明湛摇头,“这算不得新鲜事儿。”他已知道了,只是未曾宣召钱永道。
“钱永道带着幼子一并来的,唉哟,据说钱公子生的真是谪仙一般人物儿。钱公子进城时骑在马上,在阳光下微微一笑,当下朱雀街上果子乱飞,砸了钱公子满头包。”
明湛哈哈大笑,摸着袖口问,“这是为何?莫不是钱公子生的太好,帝都人要学潘安掷果盈车的典故。”
明艳摇头笑道,“钱公子什么模样儿,我没见过。只是听说卫国公府的五姑娘对钱公子芳心暗许,钱公子却实不知人家闺女一片深情,永定侯家的二姑娘与卫国公府的五姑娘交好,见钱公子在外招摇,义愤填膺,便命家奴买了无数果子砸了钱公子一头包。”
明湛又笑了一回。
恐怕还不止是因为小姑娘手帕交的原因吧,明湛心道,早听说永定侯夫人萧氏是个有名的厉害,养个女儿也这样泼辣。
明明是永定侯家姑娘砸了人,闲话传的却是卫国公。
看来,永定侯家的姑娘与卫国公家的姑娘这手帕交啊,关系不怎么样才是真的。
明湛只是奇怪,永定侯去了淮扬,萧夫人不放心儿子老公,跟着也去了。如今永定侯府里谁想出的这样的馊主意出来,钱家一代大儒,刚进帝都,就让永定侯府给了下马威。
永定侯不在家,萧夫人也走了。
俗话说,山中无老虎,猴子称大王。
永定侯家的老大何白远在湖广做总兵,老二何欢刚遭了官司,大姑娘何晴已经嫁人,如今正经主子就是尚未娶妻的老三何蓝与尚未说婆家的二姑娘何素。
何蓝当家。
何蓝如今正当家,他并不太清楚他二哥官司的来龙去脉,不过,大致情形还是明白的。
就是说他二哥不知为啥被人搬到了钱家寡妇儿的床上,坏了声名。
何蓝没审过案,可一些基本的道理他都懂。他二哥遭人陷害了。他二哥为人,除了一门心思扑在兵事上,人品并不差,再加上母亲对他们自幼的教导,淮扬多少美人儿,他二哥怎么着也不能深更半夜的跑人家内宅去偷寡妇儿。

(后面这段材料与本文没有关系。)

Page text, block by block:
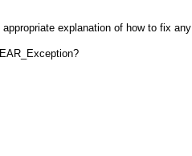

何蓝出身永定侯府,富贵门第。就拿他家说吧,晚上内宅一锁,整夜都有婆子巡视守夜,别说男人,就是公蚊子都进不去一只。
钱家,他也听说过,不少秀才提起钱永道那比对自个儿爹都要热切三分。
这样的人家儿,内宅能随便进去?
所以,经过何蓝分析,他认为,他二哥遭人陷害。俗话说,贼喊抓贼,说不得,钱家就是这个贼呢。
哪怕此事与钱永道无干,到底是他钱家治家不严,方有此过!
何蓝跟他妹妹何素,俩人一合计。何素说,“卫五那个贱|人,前天去淑仪长公主那里赴宴,话里话外笑话我举止粗俗,不会做诗。”
兄妹两个就定下了买果子砸钱公子的计策,不但要砸破老钱家的头,还要把老钱家的名声砸臭了,顺带一箭双雕,抽卫国家温家一记耳光。
谁不知道卫国公府与钱家是姻亲之家,卫国公府的老太太就是姓钱的,卫国公原配死了,给卫国公续弦,还续了个姓钱的,如今的卫国公夫人钱氏,就是驸马温长枫的继母。
何蓝就这么顾前不顾后的在帝都里给他爹惹下个大仇人来。
82、更新 ...
明湛对钱家的大名早就是如雷贯顶。
他听着钱家的稀罕事儿,内心深处非常解恨,回去异常没有风度的同阮鸿飞兴灾乐祸了一番。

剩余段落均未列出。